Extract every entry word for word. Skip the pictures.
-- THE DATA follows --
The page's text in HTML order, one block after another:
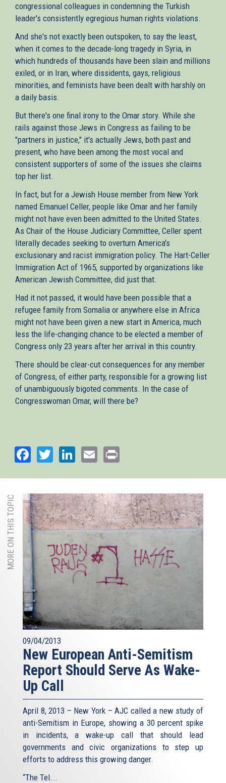
congressional colleagues in condemning the Turkish
leader's consistently egregious human rights violations.
And she's not exactly been outspoken, to say the least,
when it comes to the decade-long tragedy in Syria, in
which hundreds of thousands have been slain and millions
exiled, or in Iran, where dissidents, gays, religious
minorities, and feminists have been dealt with harshly on
a daily basis.
But there's one final irony to the Omar story. While she
rails against those Jews in Congress as failing to be
"partners in justice," it's actually Jews, both past and
present, who have been among the most vocal and
consistent supporters of some of the issues she claims
top her list.
In fact, but for a Jewish House member from New York
named Emanuel Celler, people like Omar and her family
might not have even been admitted to the United States.
As Chair of the House Judiciary Committee, Celler spent
literally decades seeking to overturn America's
exclusionary and racist immigration policy. The Hart-Celler
Immigration Act of 1965, supported by organizations like
American Jewish Committee, did just that.
Had it not passed, it would have been possible that a
refugee family from Somalia or anywhere else in Africa
might not have been given a new start in America, much
less the life-changing chance to be elected a member of
Congress only 23 years after her arrival in this country.
There should be clear-cut consequences for any member
of Congress, of either party, responsible for a growing list
of unambiguously bigoted comments. In the case of
Congresswoman Omar, will there be?
Facebook
TwitterLinkedIn
Email
MORE ON THIS TOPIC
09/04/2013
New European Anti-Semitism
Report Should Serve As Wake-
Up Call
April 8, 2013 – New York – AJC called a new study of
anti-Semitism in Europe, showing a 30 percent spike
in incidents, a wake-up call that should lead
governments and civic organizations to step up
efforts to address this growing danger.
“The Tel...
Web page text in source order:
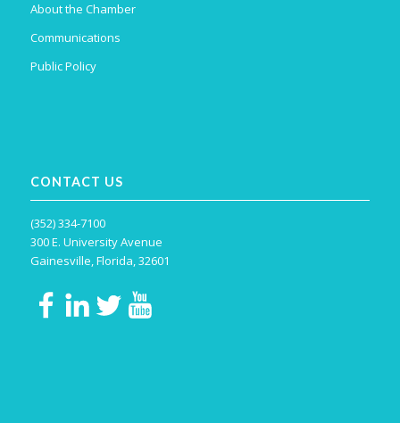
About the Chamber
Communications
Public Policy
CONTACT US
(352) 334-7100
300 E. University Avenue
Gainesville, Florida, 32601
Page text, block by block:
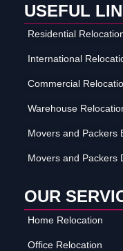
USEFUL
Residential
International
Commercial
Warehouse
Movers and Packers
Movers and Packers
OUR
Home Relocation
Office Relocation
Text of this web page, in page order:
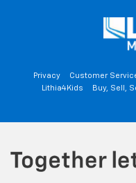
Privacy Customer
Lithia4Kids
Buy, Sell,
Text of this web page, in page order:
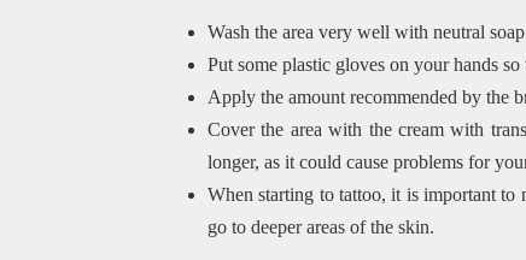
Wash the area very well with neutral
Put some plastic gloves on your hands
Apply the amount recommended by the
Cover the area with the cream with
longer, as it could cause problems for
When starting to tattoo, it is important to
go to deeper areas of the skin.
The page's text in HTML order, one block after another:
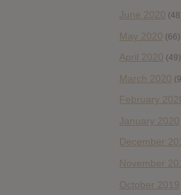
June 2020
May 2020 (66)
April 2020 (49)
March 2020
February
January 2020
December
November
October 2019
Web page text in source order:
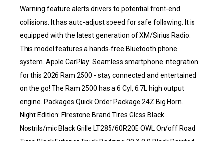
Warning feature alerts drivers to potential front-end
collisions. It has auto-adjust speed for safe following. It is
equipped with the latest generation of XM/Sirius Radio.
This model features a hands-free Bluetooth phone
system. Apple CarPlay: Seamless smartphone integration
for this 2026 Ram 2500 - stay connected and entertained
on the go! The Ram 2500 has a 6 Cyl, 6.7L high output
engine. Packages Quick Order Package 24Z Big Horn.
Night Edition: Firestone Brand Tires Gloss Black
Nostrils/mic Black Grille LT285/60R20E OWL On/off Road
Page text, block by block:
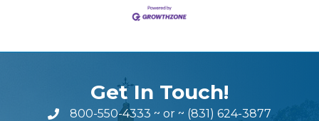
Get In Touch!
800-550-4333 ~ or ~ (831) 624-3877
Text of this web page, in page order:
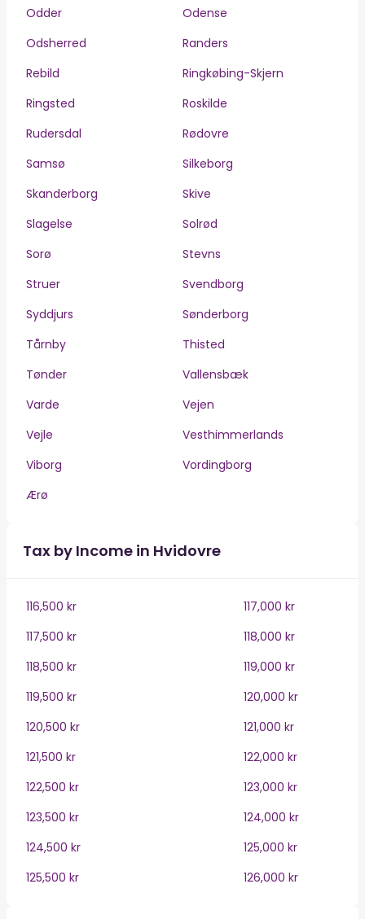
Odder
Odense
Odsherred
Randers
Rebild
Ringkøbing-Skjern
Ringsted
Roskilde
Rudersdal
Rødovre
Samsø
Silkeborg
Skanderborg
Skive
Slagelse
Solrød
Sorø
Stevns
Struer
Svendborg
Syddjurs
Sønderborg
Tårnby
Thisted
Tønder
Vallensbæk
Varde
Vejen
Vejle
Vesthimmerlands
Viborg
Vordingborg
Ærø
Tax by Income in Hvidovre
116,500 kr
117,000 kr
117,500 kr
118,000 kr
118,500 kr
119,000 kr
119,500 kr
120,000 kr
120,500 kr
121,000 kr
121,500 kr
122,000 kr
122,500 kr
123,000 kr
123,500 kr
124,000 kr
124,500 kr
125,000 kr
125,500 kr
126,000 kr
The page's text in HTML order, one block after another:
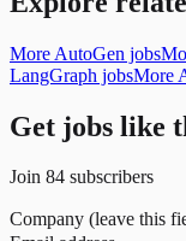
More AutoGen jobs
LangGraph jobsMore
Get jobs like
Join 84 subscribers
Company (leave this
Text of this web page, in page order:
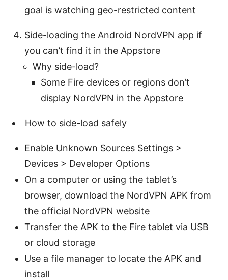
goal is watching geo-restricted content
Side-loading the Android NordVPN app if
you can’t find it in the Appstore
Why side-load?
Some Fire devices or regions don’t
display NordVPN in the Appstore
How to side-load safely
Enable Unknown Sources Settings >
Devices > Developer Options
On a computer or using the tablet’s
browser, download the NordVPN APK from
the official NordVPN website
Transfer the APK to the Fire tablet via USB
or cloud storage
Use a file manager to locate the APK and
install
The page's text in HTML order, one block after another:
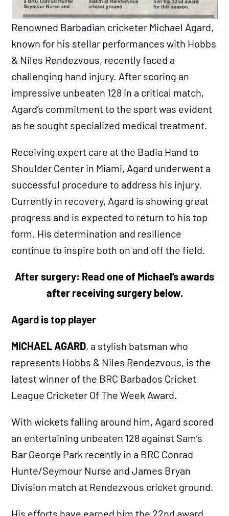
Renowned Barbadian cricketer Michael Agard,
known for his stellar performances with Hobbs
& Niles Rendezvous, recently faced a
challenging hand injury. After scoring an
impressive unbeaten 128 in a critical match,
Agard’s commitment to the sport was evident
as he sought specialized medical treatment.
Receiving expert care at the Badia Hand to
Shoulder Center in Miami, Agard underwent a
successful procedure to address his injury.
Currently in recovery, Agard is showing great
progress and is expected to return to his top
form. His determination and resilience
continue to inspire both on and off the field.
After surgery: Read one of Michael’s awards
after receiving surgery below.
Agard is top player
MICHAEL AGARD, a stylish batsman who
represents Hobbs & Niles Rendezvous, is the
latest winner of the BRC Barbados Cricket
League Cricketer Of The Week Award.
With wickets falling around him, Agard scored
an entertaining unbeaten 128 against Sam’s
Bar George Park recently in a BRC Conrad
Hunte/Seymour Nurse and James Bryan
Division match at Rendezvous cricket ground.
His efforts have earned him the 22nd award
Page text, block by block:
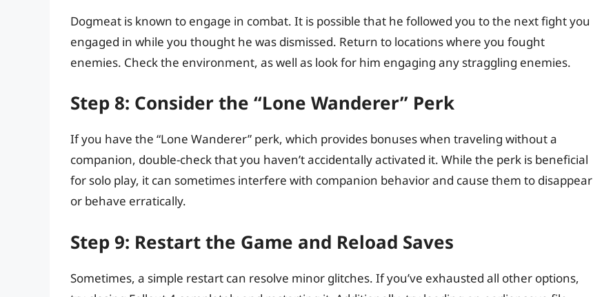
Dogmeat is known to engage in combat. It is possible that he followed you to the next fight you
engaged in while you thought he was dismissed. Return to locations where you fought
enemies. Check the environment, as well as look for him engaging any straggling enemies.
Step 8: Consider the “Lone Wanderer” Perk
If you have the “Lone Wanderer” perk, which provides bonuses when traveling without a
companion, double-check that you haven’t accidentally activated it. While the perk is beneficial
for solo play, it can sometimes interfere with companion behavior and cause them to disappear
or behave erratically.
Step 9: Restart the Game and Reload Saves
Sometimes, a simple restart can resolve minor glitches. If you’ve exhausted all other options,
-- THE DATA concluded --
→ **ANSWER SPACE**
The page's text in HTML order, one block after another:
congressional colleagues in condemning the Turkish
leader's consistently egregious human rights violations.
And she's not exactly been outspoken, to say the least,
when it comes to the decade-long tragedy in Syria, in
which hundreds of thousands have been slain and millions
exiled, or in Iran, where dissidents, gays, religious
minorities, and feminists have been dealt with harshly on
a daily basis.
But there's one final irony to the Omar story. While she
rails against those Jews in Congress as failing to be
"partners in justice," it's actually Jews, both past and
present, who have been among the most vocal and
consistent supporters of some of the issues she claims
top her list.
In fact, but for a Jewish House member from New York
named Emanuel Celler, people like Omar and her family
might not have even been admitted to the United States.
As Chair of the House Judiciary Committee, Celler spent
literally decades seeking to overturn America's
exclusionary and racist immigration policy. The Hart-Celler
Immigration Act of 1965, supported by organizations like
American Jewish Committee, did just that.
Had it not passed, it would have been possible that a
refugee family from Somalia or anywhere else in Africa
might not have been given a new start in America, much
less the life-changing chance to be elected a member of
Congress only 23 years after her arrival in this country.
There should be clear-cut consequences for any member
of Congress, of either party, responsible for a growing list
of unambiguously bigoted comments. In the case of
Congresswoman Omar, will there be?
Facebook
TwitterLinkedIn
Email
MORE ON THIS TOPIC
09/04/2013
New European Anti-Semitism
Report Should Serve As Wake-
Up Call
April 8, 2013 – New York – AJC called a new study of
anti-Semitism in Europe, showing a 30 percent spike
in incidents, a wake-up call that should lead
governments and civic organizations to step up
efforts to address this growing danger.
“The Tel...
Web page text in source order:
About the Chamber
Communications
Public Policy
CONTACT US
(352) 334-7100
300 E. University Avenue
Gainesville, Florida, 32601
Page text, block by block:
USEFUL
Residential
International
Commercial
Warehouse
Movers and Packers
Movers and Packers
OUR
Home Relocation
Office Relocation
Text of this web page, in page order:
Privacy Customer
Lithia4Kids
Buy, Sell,
Text of this web page, in page order:
Wash the area very well with neutral
Put some plastic gloves on your hands
Apply the amount recommended by the
Cover the area with the cream with
longer, as it could cause problems for
When starting to tattoo, it is important to
go to deeper areas of the skin.
The page's text in HTML order, one block after another:
June 2020
May 2020 (66)
April 2020 (49)
March 2020
February
January 2020
December
November
October 2019
Web page text in source order:
Warning feature alerts drivers to potential front-end
collisions. It has auto-adjust speed for safe following. It is
equipped with the latest generation of XM/Sirius Radio.
This model features a hands-free Bluetooth phone
system. Apple CarPlay: Seamless smartphone integration
for this 2026 Ram 2500 - stay connected and entertained
on the go! The Ram 2500 has a 6 Cyl, 6.7L high output
engine. Packages Quick Order Package 24Z Big Horn.
Night Edition: Firestone Brand Tires Gloss Black
Nostrils/mic Black Grille LT285/60R20E OWL On/off Road
Page text, block by block:
Get In Touch!
800-550-4333 ~ or ~ (831) 624-3877
Text of this web page, in page order:
Odder
Odense
Odsherred
Randers
Rebild
Ringkøbing-Skjern
Ringsted
Roskilde
Rudersdal
Rødovre
Samsø
Silkeborg
Skanderborg
Skive
Slagelse
Solrød
Sorø
Stevns
Struer
Svendborg
Syddjurs
Sønderborg
Tårnby
Thisted
Tønder
Vallensbæk
Varde
Vejen
Vejle
Vesthimmerlands
Viborg
Vordingborg
Ærø
Tax by Income in Hvidovre
116,500 kr
117,000 kr
117,500 kr
118,000 kr
118,500 kr
119,000 kr
119,500 kr
120,000 kr
120,500 kr
121,000 kr
121,500 kr
122,000 kr
122,500 kr
123,000 kr
123,500 kr
124,000 kr
124,500 kr
125,000 kr
125,500 kr
126,000 kr
The page's text in HTML order, one block after another:
More AutoGen jobs
LangGraph jobsMore
Get jobs like
Join 84 subscribers
Company (leave this
Text of this web page, in page order:
goal is watching geo-restricted content
Side-loading the Android NordVPN app if
you can’t find it in the Appstore
Why side-load?
Some Fire devices or regions don’t
display NordVPN in the Appstore
How to side-load safely
Enable Unknown Sources Settings >
Devices > Developer Options
On a computer or using the tablet’s
browser, download the NordVPN APK from
the official NordVPN website
Transfer the APK to the Fire tablet via USB
or cloud storage
Use a file manager to locate the APK and
install
The page's text in HTML order, one block after another:
Renowned Barbadian cricketer Michael Agard,
known for his stellar performances with Hobbs
& Niles Rendezvous, recently faced a
challenging hand injury. After scoring an
impressive unbeaten 128 in a critical match,
Agard’s commitment to the sport was evident
as he sought specialized medical treatment.
Receiving expert care at the Badia Hand to
Shoulder Center in Miami, Agard underwent a
successful procedure to address his injury.
Currently in recovery, Agard is showing great
progress and is expected to return to his top
form. His determination and resilience
continue to inspire both on and off the field.
After surgery: Read one of Michael’s awards
after receiving surgery below.
Agard is top player
MICHAEL AGARD, a stylish batsman who
represents Hobbs & Niles Rendezvous, is the
latest winner of the BRC Barbados Cricket
League Cricketer Of The Week Award.
With wickets falling around him, Agard scored
an entertaining unbeaten 128 against Sam’s
Bar George Park recently in a BRC Conrad
Hunte/Seymour Nurse and James Bryan
Division match at Rendezvous cricket ground.
His efforts have earned him the 22nd award
Page text, block by block:
Dogmeat is known to engage in combat. It is possible that he followed you to the next fight you
engaged in while you thought he was dismissed. Return to locations where you fought
enemies. Check the environment, as well as look for him engaging any straggling enemies.
Step 8: Consider the “Lone Wanderer” Perk
If you have the “Lone Wanderer” perk, which provides bonuses when traveling without a
companion, double-check that you haven’t accidentally activated it. While the perk is beneficial
for solo play, it can sometimes interfere with companion behavior and cause them to disappear
or behave erratically.
Step 9: Restart the Game and Reload Saves
Sometimes, a simple restart can resolve minor glitches. If you’ve exhausted all other options,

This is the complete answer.